Posted on 10/17/2003 9:15:05 PM PDT by Pokey78

GOP officials don't like to talk about it, but they have become the dominant party.

A FTER THE 1972 AND 1980 ELECTIONS, Republicans said political realignment across the country would soon make them the dominant party. It didn't happen. Now, despite highly favorable signs in the 2002 midterm elections and the California recall, Republicans fear a jinx. Realignment? they ask. What realignment?
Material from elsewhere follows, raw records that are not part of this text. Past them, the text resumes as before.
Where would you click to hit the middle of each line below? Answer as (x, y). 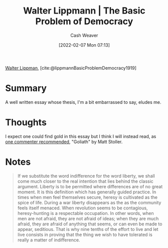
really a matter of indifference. (49, 240)
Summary (26, 88)
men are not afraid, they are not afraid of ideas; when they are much (88, 218)
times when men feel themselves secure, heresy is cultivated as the (88, 197)
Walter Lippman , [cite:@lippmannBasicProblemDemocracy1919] (71, 68)
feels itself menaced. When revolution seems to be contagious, (82, 208)
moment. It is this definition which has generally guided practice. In (87, 192)
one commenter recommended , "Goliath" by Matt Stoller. (64, 142)
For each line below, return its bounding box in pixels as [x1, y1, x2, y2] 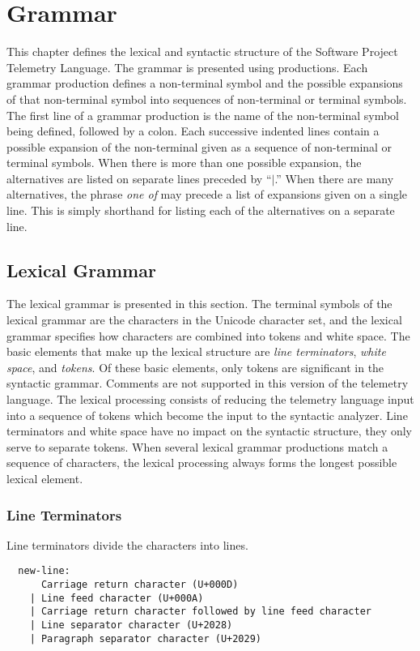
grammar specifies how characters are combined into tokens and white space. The [6, 327, 410, 344]
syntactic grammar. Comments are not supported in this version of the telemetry [6, 375, 409, 392]
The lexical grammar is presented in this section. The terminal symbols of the [6, 295, 392, 312]
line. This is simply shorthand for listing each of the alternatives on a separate [6, 202, 395, 219]
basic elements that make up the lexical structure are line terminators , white [6, 343, 386, 360]
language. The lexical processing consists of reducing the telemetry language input [6, 391, 414, 408]
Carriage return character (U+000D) [40, 579, 239, 591]
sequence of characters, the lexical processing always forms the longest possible [6, 454, 397, 471]
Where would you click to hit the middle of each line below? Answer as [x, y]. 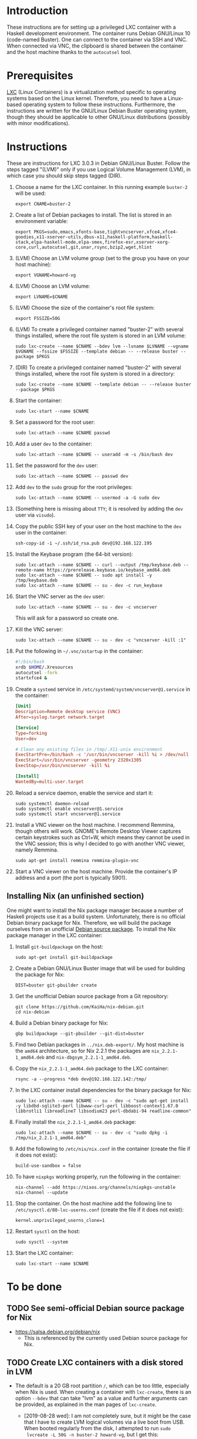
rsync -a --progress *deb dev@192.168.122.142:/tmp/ [81, 1079]
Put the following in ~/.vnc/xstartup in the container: [79, 651]
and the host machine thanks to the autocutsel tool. [69, 52]
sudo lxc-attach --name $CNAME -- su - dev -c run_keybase [89, 585]
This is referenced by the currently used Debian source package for [106, 1338]
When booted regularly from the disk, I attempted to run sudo [97, 1428]
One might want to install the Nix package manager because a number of [95, 910]
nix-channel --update [41, 1193]
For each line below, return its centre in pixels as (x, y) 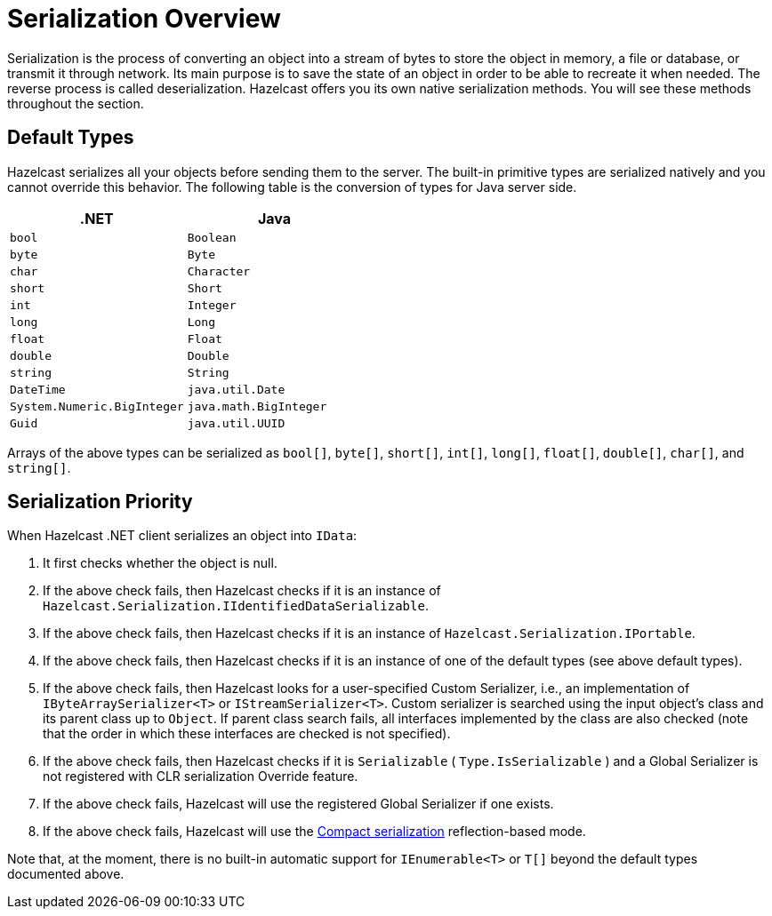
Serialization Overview (144, 19)
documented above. (66, 874)
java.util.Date (236, 389)
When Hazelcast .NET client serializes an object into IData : (182, 536)
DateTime (38, 389)
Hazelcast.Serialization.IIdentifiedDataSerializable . (236, 606)
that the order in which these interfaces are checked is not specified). (247, 734)
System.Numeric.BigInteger (97, 406)
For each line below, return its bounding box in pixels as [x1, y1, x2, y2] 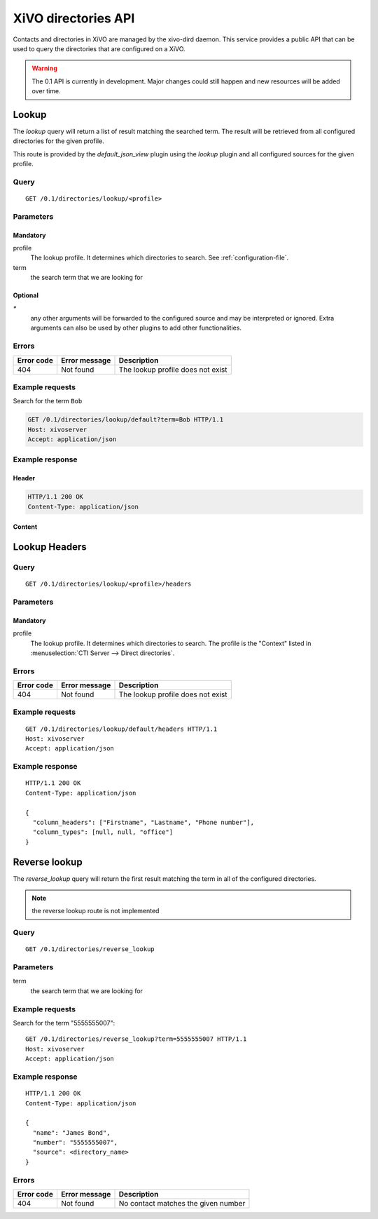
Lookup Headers [13, 541, 87, 553]
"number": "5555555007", [32, 1138, 118, 1147]
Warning [31, 64, 57, 73]
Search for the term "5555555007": [13, 1019, 115, 1028]
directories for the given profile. [13, 137, 104, 145]
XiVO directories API [13, 11, 135, 26]
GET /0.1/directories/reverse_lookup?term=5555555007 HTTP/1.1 [25, 1035, 247, 1043]
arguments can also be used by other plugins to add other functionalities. [30, 323, 241, 332]
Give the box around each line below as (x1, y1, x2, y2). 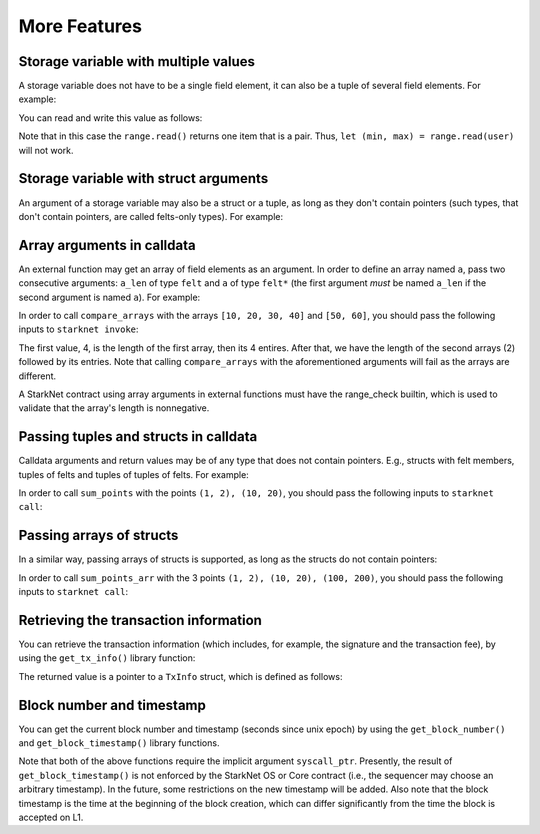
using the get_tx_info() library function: (18, 652, 196, 664)
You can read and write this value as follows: (18, 111, 203, 124)
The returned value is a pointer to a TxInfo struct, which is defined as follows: (18, 670, 343, 682)
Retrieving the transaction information (18, 611, 262, 629)
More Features (18, 15, 142, 37)
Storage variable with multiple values (18, 53, 255, 70)
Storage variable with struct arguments (18, 170, 269, 187)
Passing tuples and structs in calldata (18, 428, 258, 445)
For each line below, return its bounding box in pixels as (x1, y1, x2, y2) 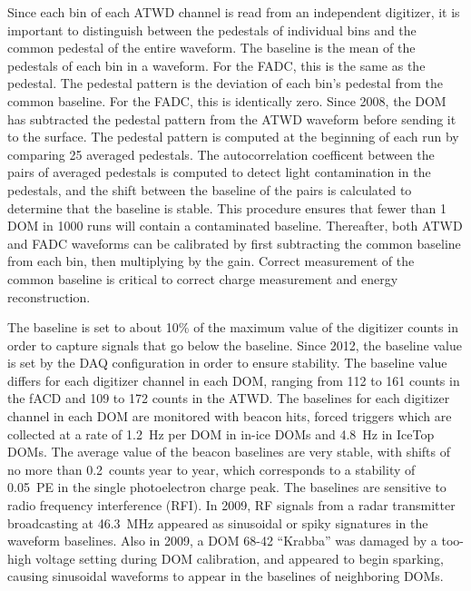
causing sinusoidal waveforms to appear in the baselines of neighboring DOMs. (7, 566, 444, 586)
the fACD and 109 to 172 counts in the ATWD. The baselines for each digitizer (7, 389, 450, 408)
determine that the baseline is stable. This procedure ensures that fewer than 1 (7, 198, 447, 217)
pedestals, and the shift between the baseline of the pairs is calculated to (7, 180, 412, 199)
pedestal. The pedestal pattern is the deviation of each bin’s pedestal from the (7, 74, 443, 93)
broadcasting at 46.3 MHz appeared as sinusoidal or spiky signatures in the (7, 513, 428, 532)
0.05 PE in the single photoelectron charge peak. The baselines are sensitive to (7, 478, 446, 497)
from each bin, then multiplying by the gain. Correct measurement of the (7, 251, 415, 271)
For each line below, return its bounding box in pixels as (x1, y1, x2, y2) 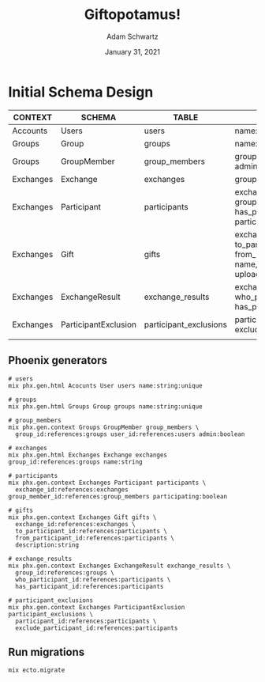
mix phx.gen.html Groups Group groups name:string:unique (8, 402, 203, 411)
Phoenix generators (8, 354, 108, 367)
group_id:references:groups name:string (8, 457, 144, 466)
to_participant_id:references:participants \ (15, 527, 168, 535)
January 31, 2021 (105, 47, 160, 56)
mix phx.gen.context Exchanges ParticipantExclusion (8, 603, 185, 611)
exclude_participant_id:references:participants (15, 623, 178, 632)
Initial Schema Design (8, 83, 154, 100)
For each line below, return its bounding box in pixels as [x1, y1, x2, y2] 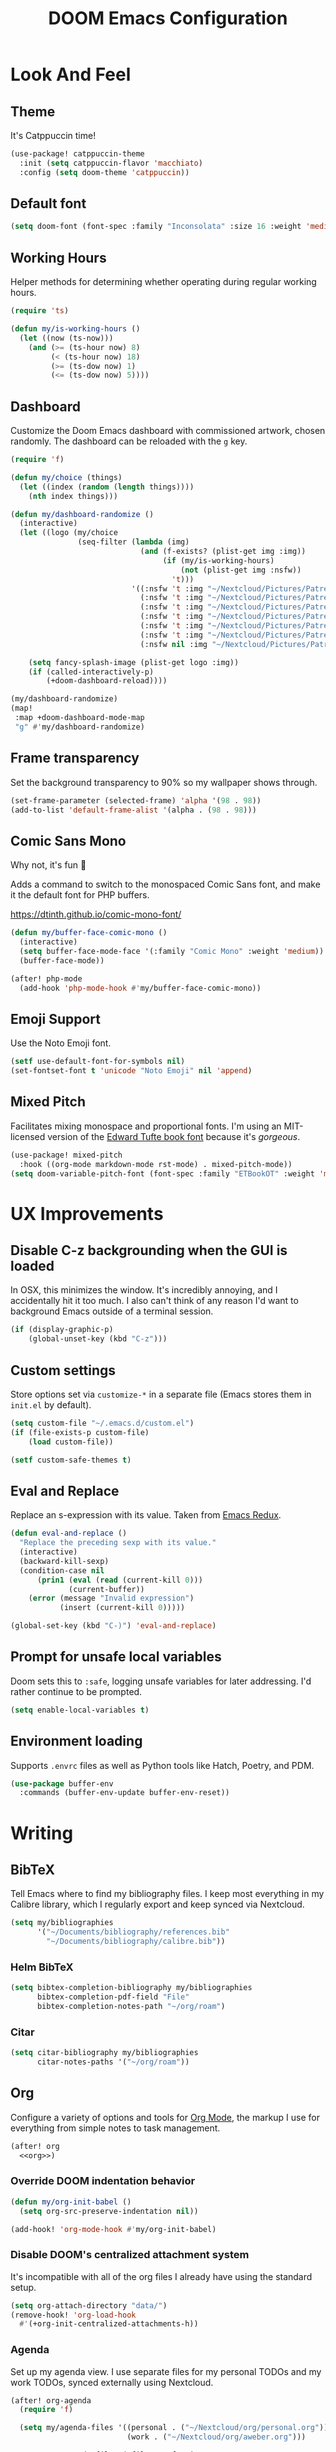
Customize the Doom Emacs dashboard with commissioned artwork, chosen [10, 425, 326, 437]
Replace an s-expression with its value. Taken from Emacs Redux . [10, 1509, 282, 1521]
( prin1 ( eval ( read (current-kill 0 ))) [36, 1575, 203, 1585]
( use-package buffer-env [10, 1778, 114, 1789]
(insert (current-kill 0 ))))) [59, 1603, 186, 1613]
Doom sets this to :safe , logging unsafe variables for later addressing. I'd [10, 1675, 312, 1687]
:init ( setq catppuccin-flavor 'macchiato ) [19, 158, 203, 168]
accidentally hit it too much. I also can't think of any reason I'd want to [10, 1295, 299, 1307]
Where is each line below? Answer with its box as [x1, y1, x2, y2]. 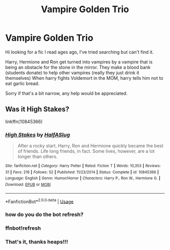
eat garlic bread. [5, 80, 39, 86]
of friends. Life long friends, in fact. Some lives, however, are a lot [17, 148, 155, 154]
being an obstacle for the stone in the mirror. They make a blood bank [5, 64, 151, 70]
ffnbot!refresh [5, 225, 41, 232]
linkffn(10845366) [5, 118, 43, 124]
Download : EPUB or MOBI [5, 182, 51, 188]
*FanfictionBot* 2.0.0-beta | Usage [5, 197, 74, 204]
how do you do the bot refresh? [5, 211, 83, 218]
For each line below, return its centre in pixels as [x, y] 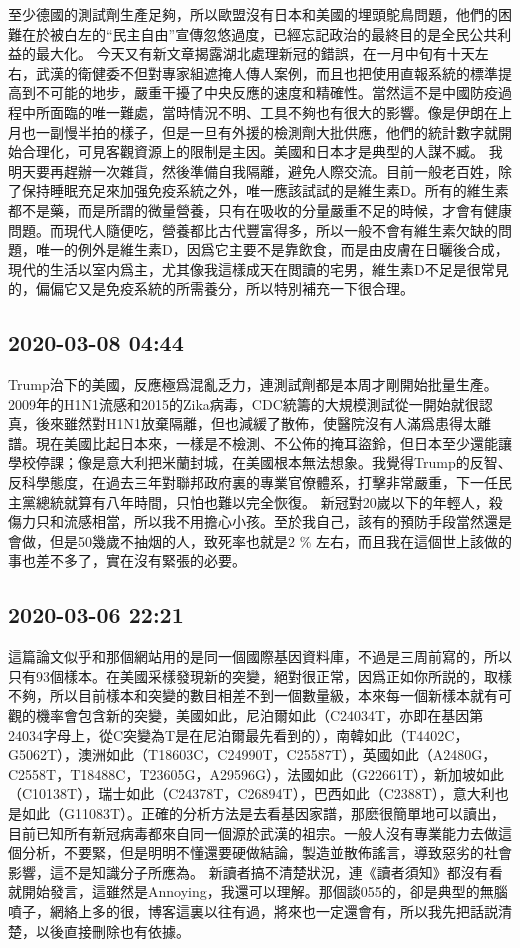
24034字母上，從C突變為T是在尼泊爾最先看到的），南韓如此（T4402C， [238, 734]
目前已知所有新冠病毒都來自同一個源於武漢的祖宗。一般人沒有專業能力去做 [253, 832]
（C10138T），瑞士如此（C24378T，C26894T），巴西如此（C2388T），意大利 [251, 793]
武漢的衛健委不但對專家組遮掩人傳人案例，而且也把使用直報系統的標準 [266, 72]
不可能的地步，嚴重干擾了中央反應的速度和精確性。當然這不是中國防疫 [266, 92]
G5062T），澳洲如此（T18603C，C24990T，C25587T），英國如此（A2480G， [252, 754]
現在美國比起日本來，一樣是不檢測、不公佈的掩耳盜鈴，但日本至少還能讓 [273, 442]
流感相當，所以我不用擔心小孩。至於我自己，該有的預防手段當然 [273, 521]
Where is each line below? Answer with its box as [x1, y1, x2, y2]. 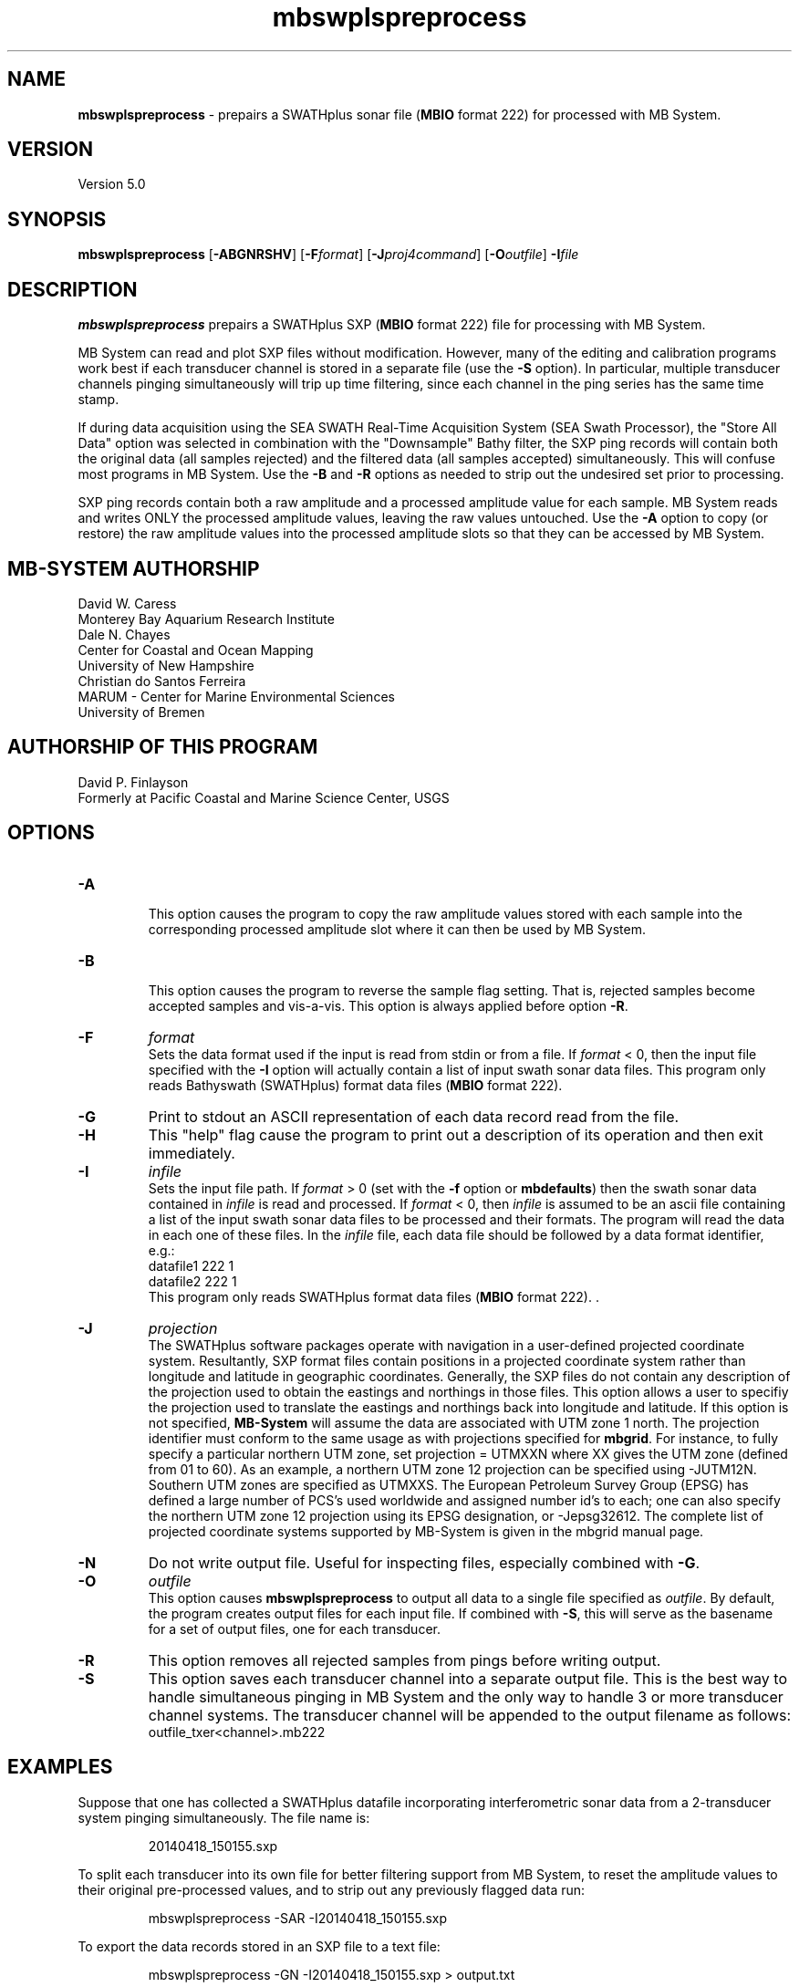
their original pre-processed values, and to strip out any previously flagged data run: [78, 1881, 586, 1898]
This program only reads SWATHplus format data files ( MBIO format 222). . [148, 1288, 599, 1305]
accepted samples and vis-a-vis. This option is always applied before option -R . [148, 997, 628, 1014]
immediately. [148, 1143, 235, 1162]
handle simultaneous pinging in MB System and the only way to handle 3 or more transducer [148, 1687, 783, 1706]
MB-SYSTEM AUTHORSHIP [7, 557, 260, 580]
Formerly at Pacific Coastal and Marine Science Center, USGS [78, 789, 450, 806]
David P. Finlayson [78, 774, 189, 790]
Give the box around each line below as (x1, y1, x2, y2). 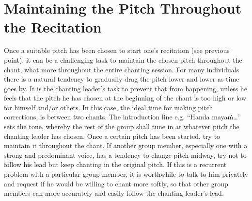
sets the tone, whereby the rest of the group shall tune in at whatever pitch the (4, 121, 239, 132)
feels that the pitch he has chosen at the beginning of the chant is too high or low (4, 93, 247, 103)
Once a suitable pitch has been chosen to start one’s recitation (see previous (4, 45, 230, 55)
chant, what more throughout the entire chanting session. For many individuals (4, 64, 239, 74)
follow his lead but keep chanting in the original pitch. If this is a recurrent (4, 159, 227, 169)
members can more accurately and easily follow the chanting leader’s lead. (4, 188, 224, 198)
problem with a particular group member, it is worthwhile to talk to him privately (4, 169, 248, 179)
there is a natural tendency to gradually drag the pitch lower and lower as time (4, 74, 239, 84)
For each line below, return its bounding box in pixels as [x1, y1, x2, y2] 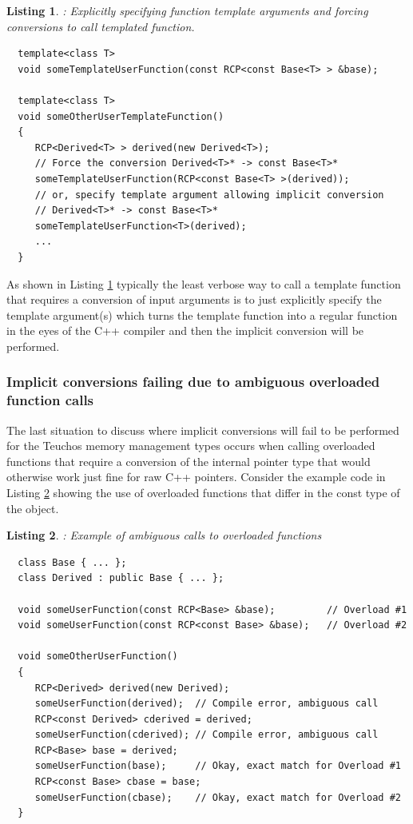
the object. [6, 500, 59, 516]
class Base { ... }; [18, 556, 127, 568]
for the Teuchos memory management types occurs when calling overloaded [6, 437, 375, 454]
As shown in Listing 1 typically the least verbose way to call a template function [6, 275, 401, 292]
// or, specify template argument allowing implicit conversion [34, 189, 384, 201]
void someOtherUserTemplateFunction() [18, 110, 224, 122]
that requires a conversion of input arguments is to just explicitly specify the [6, 291, 382, 308]
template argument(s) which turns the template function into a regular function [6, 306, 398, 323]
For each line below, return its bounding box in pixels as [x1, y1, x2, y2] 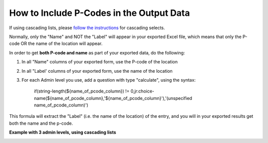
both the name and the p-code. [9, 120, 73, 126]
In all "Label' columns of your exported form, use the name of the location [21, 68, 173, 74]
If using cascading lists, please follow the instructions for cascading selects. [9, 25, 165, 31]
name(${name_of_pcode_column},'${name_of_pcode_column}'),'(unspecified [34, 95, 193, 101]
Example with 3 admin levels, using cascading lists [9, 129, 116, 136]
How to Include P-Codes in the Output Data [9, 7, 190, 18]
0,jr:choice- [131, 88, 155, 94]
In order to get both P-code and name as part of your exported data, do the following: [9, 49, 185, 55]
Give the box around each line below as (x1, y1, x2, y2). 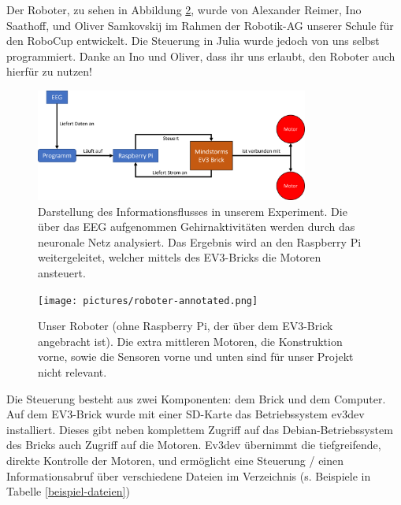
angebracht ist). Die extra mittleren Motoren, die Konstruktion (38, 332, 343, 349)
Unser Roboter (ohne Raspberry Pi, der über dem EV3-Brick (38, 317, 333, 334)
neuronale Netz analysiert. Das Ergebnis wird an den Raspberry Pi (38, 233, 362, 250)
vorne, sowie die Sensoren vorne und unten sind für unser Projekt (38, 348, 354, 365)
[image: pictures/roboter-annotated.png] (38, 295, 258, 306)
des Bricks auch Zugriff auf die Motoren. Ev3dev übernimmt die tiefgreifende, (6, 436, 381, 453)
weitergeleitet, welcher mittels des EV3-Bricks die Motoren (38, 249, 321, 265)
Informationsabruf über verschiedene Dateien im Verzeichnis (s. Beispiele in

Matthew Dowd, President Bush's polling expert, notes heavy Republican turnout in 2002 and the recall, a splintering of the Democratic coalition, Republican gains among Latinos, and shrinking Democratic voter identification--all unmistakable signs of realignment. But he won't call it realignment. Whoa! says Bill McInturff, one of the smartest Republican strategists, let's not be premature. Before anyone claims realignment has put Republicans in control nationally, McInturff says, the GOP must win the White House, Senate, and House in 2004 and maybe even hold Congress in 2006. Bush adviser Karl Rove agrees. He recently told a Republican group that the realignment question won't be decided until 2004.

There's really no reason to wait. Realignment is already here, and well advanced. In 1964, Barry Goldwater cracked the Democratic lock on the South. In 1968 and 1972, Republicans established a permanent advantage in presidential races. In the big bang of realignment, 1994, Republicans took the House and Senate and wiped out Democratic leads in governorships and state legislatures. Now, realignment has reached its entrenchment phase. Republicans are tightening their grip on Washington and erasing their weakness among women and Latinos. The gender gap now exposes Democratic weakness among men. Sure, an economic collapse or political shock could reverse these gains. But that's not likely.

Look at the recall. With two ballot questions, no party primaries, and a short campaign, it wasn't a normal election. But it displayed all the signs of realignment. Republicans were enthusiastic, Democrats downcast, Latinos in play, and the gender gap was stood on its head. The result: California is no longer a reliably Democratic state. Until the October 7 recall that replaced Democratic governor Gray Davis with Arnold Schwarzenegger, Republicans hadn't won a major statewide race since 1994. Bush spent millions there in 2000 but lost California by 11 points to Al Gore, who spent zilch in the state.

Yet in the recall, Republicans captured 62 percent of the vote. Bush's approval rating was slightly positive (49 to 48 percent), roughly the same as in other states. In the Fox News exit poll, 39 percent of voters identified themselves as Democrats, 37 percent as Republicans--a big GOP gain since last year when the Democratic lead was 7 or 8 points. A solid majority of women voted to recall Davis and elect a Republican. According to the Los Angeles Times exit poll, 41 percent of Latinos voted for a Republican governor--over a Latino Democrat, Cruz Bustamante. California is now competitive.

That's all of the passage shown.